• Task instructions:
For each entry, output its words exactly and leave any picture behind.

BEGIN Available data

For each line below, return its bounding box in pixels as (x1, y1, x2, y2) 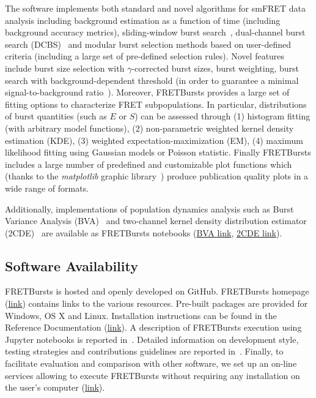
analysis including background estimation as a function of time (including (5, 13, 281, 26)
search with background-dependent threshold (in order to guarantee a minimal (5, 73, 299, 86)
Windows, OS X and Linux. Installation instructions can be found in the (5, 309, 277, 321)
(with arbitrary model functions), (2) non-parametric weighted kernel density (5, 121, 294, 134)
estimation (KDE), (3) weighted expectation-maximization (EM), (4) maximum (5, 133, 303, 146)
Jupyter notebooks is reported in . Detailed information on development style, (5, 332, 299, 345)
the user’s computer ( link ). (5, 381, 105, 394)
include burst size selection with (5, 61, 125, 74)
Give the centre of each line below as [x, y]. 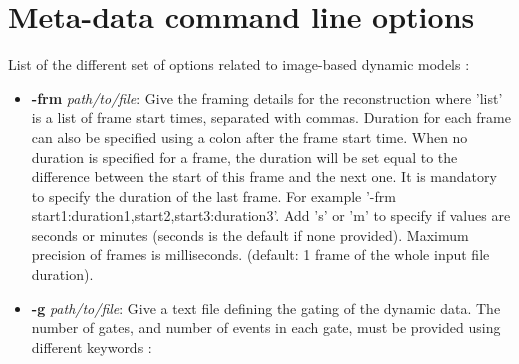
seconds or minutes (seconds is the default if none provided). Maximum [250, 234]
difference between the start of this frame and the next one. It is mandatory [264, 176]
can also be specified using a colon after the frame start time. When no [249, 136]
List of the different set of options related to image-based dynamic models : [239, 64]
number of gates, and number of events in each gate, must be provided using [266, 327]
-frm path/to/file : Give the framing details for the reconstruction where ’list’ [267, 97]
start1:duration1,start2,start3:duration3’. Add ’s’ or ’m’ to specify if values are [271, 215]
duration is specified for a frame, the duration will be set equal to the [244, 156]
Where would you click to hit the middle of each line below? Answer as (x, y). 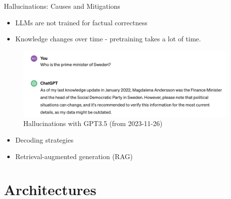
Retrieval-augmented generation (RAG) (74, 156)
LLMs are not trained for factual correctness (81, 22)
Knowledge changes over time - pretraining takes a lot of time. (108, 39)
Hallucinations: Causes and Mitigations (62, 6)
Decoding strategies (44, 140)
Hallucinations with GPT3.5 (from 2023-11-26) (93, 123)

END Available data

• Response for this exercise:
For each line below, return its bounding box in pixels as (x1, y1, x2, y2) 
analysis including background estimation as a function of time (including (5, 13, 281, 26)
search with background-dependent threshold (in order to guarantee a minimal (5, 73, 299, 86)
Windows, OS X and Linux. Installation instructions can be found in the (5, 309, 277, 321)
(with arbitrary model functions), (2) non-parametric weighted kernel density (5, 121, 294, 134)
estimation (KDE), (3) weighted expectation-maximization (EM), (4) maximum (5, 133, 303, 146)
Jupyter notebooks is reported in . Detailed information on development style, (5, 332, 299, 345)
the user’s computer ( link ). (5, 381, 105, 394)
include burst size selection with (5, 61, 125, 74)
Give the centre of each line below as [x, y]. 
seconds or minutes (seconds is the default if none provided). Maximum [250, 234]
difference between the start of this frame and the next one. It is mandatory [264, 176]
can also be specified using a colon after the frame start time. When no [249, 136]
List of the different set of options related to image-based dynamic models : [239, 64]
number of gates, and number of events in each gate, must be provided using [266, 327]
-frm path/to/file : Give the framing details for the reconstruction where ’list’ [267, 97]
start1:duration1,start2,start3:duration3’. Add ’s’ or ’m’ to specify if values are [271, 215]
duration is specified for a frame, the duration will be set equal to the [244, 156]
Where would you click to hit the middle of each line below? Answer as (x, y). 
Retrieval-augmented generation (RAG) (74, 156)
LLMs are not trained for factual correctness (81, 22)
Knowledge changes over time - pretraining takes a lot of time. (108, 39)
Hallucinations: Causes and Mitigations (62, 6)
Decoding strategies (44, 140)
Hallucinations with GPT3.5 (from 2023-11-26) (93, 123)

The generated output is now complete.